Work request. Each entry needs to be duplicated exactly.

(Items from a data source)

———

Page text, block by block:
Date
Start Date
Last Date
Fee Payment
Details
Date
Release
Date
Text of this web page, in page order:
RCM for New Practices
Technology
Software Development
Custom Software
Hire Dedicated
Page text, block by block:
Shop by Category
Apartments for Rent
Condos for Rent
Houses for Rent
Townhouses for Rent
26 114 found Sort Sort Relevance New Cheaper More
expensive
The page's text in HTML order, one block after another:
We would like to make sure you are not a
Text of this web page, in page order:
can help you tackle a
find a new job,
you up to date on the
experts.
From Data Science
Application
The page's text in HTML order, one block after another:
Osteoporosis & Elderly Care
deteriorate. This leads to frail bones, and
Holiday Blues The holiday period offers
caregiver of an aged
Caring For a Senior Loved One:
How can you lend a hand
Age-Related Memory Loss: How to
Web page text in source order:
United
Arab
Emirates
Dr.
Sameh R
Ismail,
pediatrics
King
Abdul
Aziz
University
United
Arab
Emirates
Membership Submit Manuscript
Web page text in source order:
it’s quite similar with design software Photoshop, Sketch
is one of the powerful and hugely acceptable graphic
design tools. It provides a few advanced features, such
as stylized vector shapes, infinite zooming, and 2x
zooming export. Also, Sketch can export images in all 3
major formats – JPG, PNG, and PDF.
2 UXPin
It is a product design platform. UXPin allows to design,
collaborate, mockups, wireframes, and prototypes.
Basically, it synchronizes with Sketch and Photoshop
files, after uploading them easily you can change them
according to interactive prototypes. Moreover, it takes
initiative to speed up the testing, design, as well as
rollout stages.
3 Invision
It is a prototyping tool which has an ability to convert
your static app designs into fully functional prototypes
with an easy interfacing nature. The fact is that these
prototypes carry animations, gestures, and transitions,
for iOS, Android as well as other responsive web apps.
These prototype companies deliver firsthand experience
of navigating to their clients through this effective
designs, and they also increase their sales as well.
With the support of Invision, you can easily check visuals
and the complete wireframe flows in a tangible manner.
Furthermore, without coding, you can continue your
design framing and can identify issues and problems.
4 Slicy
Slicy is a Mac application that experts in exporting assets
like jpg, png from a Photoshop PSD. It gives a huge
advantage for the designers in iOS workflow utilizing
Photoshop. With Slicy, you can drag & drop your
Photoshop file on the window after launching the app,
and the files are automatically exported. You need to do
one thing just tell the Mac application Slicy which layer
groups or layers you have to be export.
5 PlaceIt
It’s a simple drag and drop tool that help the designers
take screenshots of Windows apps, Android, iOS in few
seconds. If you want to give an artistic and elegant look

———

Task result.
Page text, block by block:
Date
Start Date
Last Date
Fee Payment
Details
Date
Release
Date
Text of this web page, in page order:
RCM for New Practices
Technology
Software Development
Custom Software
Hire Dedicated
Page text, block by block:
Shop by Category
Apartments for Rent
Condos for Rent
Houses for Rent
Townhouses for Rent
26 114 found Sort Sort Relevance New Cheaper More
expensive
The page's text in HTML order, one block after another:
We would like to make sure you are not a
Text of this web page, in page order:
can help you tackle a
find a new job,
you up to date on the
experts.
From Data Science
Application
The page's text in HTML order, one block after another:
Osteoporosis & Elderly Care
deteriorate. This leads to frail bones, and
Holiday Blues The holiday period offers
caregiver of an aged
Caring For a Senior Loved One:
How can you lend a hand
Age-Related Memory Loss: How to
Web page text in source order:
United
Arab
Emirates
Dr.
Sameh R
Ismail,
pediatrics
King
Abdul
Aziz
University
United
Arab
Emirates
Membership Submit Manuscript
Web page text in source order:
it’s quite similar with design software Photoshop, Sketch
is one of the powerful and hugely acceptable graphic
design tools. It provides a few advanced features, such
as stylized vector shapes, infinite zooming, and 2x
zooming export. Also, Sketch can export images in all 3
major formats – JPG, PNG, and PDF.
2 UXPin
It is a product design platform. UXPin allows to design,
collaborate, mockups, wireframes, and prototypes.
Basically, it synchronizes with Sketch and Photoshop
files, after uploading them easily you can change them
according to interactive prototypes. Moreover, it takes
initiative to speed up the testing, design, as well as
rollout stages.
3 Invision
It is a prototyping tool which has an ability to convert
your static app designs into fully functional prototypes
with an easy interfacing nature. The fact is that these
prototypes carry animations, gestures, and transitions,
for iOS, Android as well as other responsive web apps.
These prototype companies deliver firsthand experience
of navigating to their clients through this effective
designs, and they also increase their sales as well.
With the support of Invision, you can easily check visuals
and the complete wireframe flows in a tangible manner.
Furthermore, without coding, you can continue your
design framing and can identify issues and problems.
4 Slicy
Slicy is a Mac application that experts in exporting assets
like jpg, png from a Photoshop PSD. It gives a huge
advantage for the designers in iOS workflow utilizing
Photoshop. With Slicy, you can drag & drop your
Photoshop file on the window after launching the app,
and the files are automatically exported. You need to do
one thing just tell the Mac application Slicy which layer
groups or layers you have to be export.
5 PlaceIt
It’s a simple drag and drop tool that help the designers
take screenshots of Windows apps, Android, iOS in few
seconds. If you want to give an artistic and elegant look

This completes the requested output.